Later that afternoon back in Glencoe village, the sky was much clearer. We took the opportunity to walk out onto the mudflats of Loch Leven to take photos of the Pap of Glencoe and its adjacent Munro Sgorr nam Fiannaidh, both of which we climbed on our only good day last year (which had been much worse than this one). Some of you may be smirking at the name of the iconic little mountain that rises above Glencoe village. There’s no doubting how it got the name: the mountain is breastlike from most angles; but fans of pareidolia will be pleased to know that from the mudflats it also looks like a sleeping Jabba the Hutt.
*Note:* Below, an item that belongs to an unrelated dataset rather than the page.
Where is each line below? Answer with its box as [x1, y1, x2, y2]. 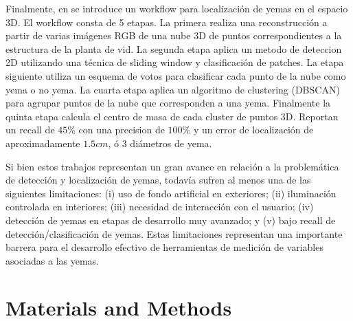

A couple of hours after this fleeting glimpse, the skies darkened and that was the last we saw of the mountains of Glen Coe. The following day was wet and wild. It rained so heavily that the presents we bought from the craft shop three doors down from our cottage were soaking wet by the time we got back. We confined our walking to a stroll down to the Laroch Bar in Ballachulish for lunch. The tarmacked pavement was so waterlogged that we arrived with wet feet. The news was full of stories of traffic accidents and road closures. They were calling it Storm Gerrit, though Gerroff would have been better. Luckily, the worst to happen to us was when a car drove through a puddle on the walk back and slarted me with rainwater.
You have to temper your expectations when visiting Scotland in winter, but one good day on the hills makes it all worthwhile.
You can see all my shit photos from the week in my Glencoe Flickr album.
(*) In case you’re wondering, Glencoe is the name of the village, while Glen Coe is the valley.